Metro

Corporate sponsors could buy subway station naming rights under MTA proposal

Your local subway stop could be renamed after a corporate sponsor – if they cough up enough dough and have an existing connection to the facility, according to a transit source.

The cash-strapped MTA has proposed a set of rules to rename its stations, which board members will vote on next week at a meeting.

The proposal states that it’s been challenging for the MTA to fund its five-year capital program – and that the agency is looking for ways to secure money to fund additional capital projects.

The guidelines are meant to help the agency get a fair value for any facility renamed– as well as respect the stations’ histories.

Subway naming rights

Sponsors have to have a unique geographic or historic connection to the facility that would be obvious to riders, such as The Barclays Center in Brooklyn.

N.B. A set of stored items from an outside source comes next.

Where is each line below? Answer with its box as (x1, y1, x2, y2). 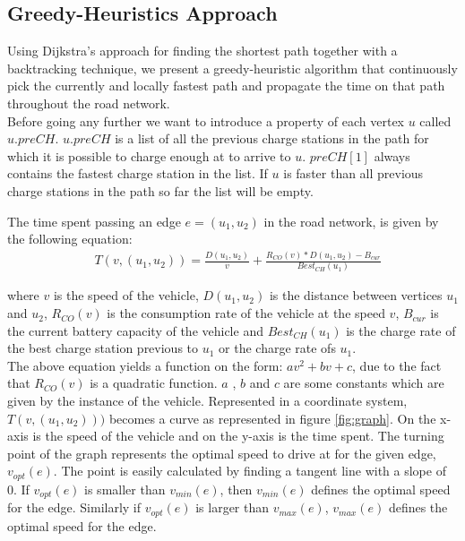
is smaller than (84, 479, 166, 498)
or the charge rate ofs (219, 339, 336, 357)
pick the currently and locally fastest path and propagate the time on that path (7, 76, 445, 95)
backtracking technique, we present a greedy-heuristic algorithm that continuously (7, 58, 458, 77)
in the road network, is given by (263, 211, 439, 230)
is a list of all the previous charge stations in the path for (115, 129, 429, 148)
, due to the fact (352, 356, 442, 374)
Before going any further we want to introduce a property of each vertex (7, 111, 405, 130)

The Barclays Center stop on Atlantic Avenue was named in 2009 after Barclays agreed to pay $200,000 a year for 20 years for the naming right.

According to the new proposal, the company renaming the station will also have to pay any cost of replacing any signs or tiles.

An independent firm will be asked to value the naming rights so that the agency gets a fair bang for its buck.

Earlier this year, US Rep. Carolyn Maloney (D-NY) proposed renaming the 77th street subway station after Mayor Koch – but the MTA said the agency doesn’t rename stations after people.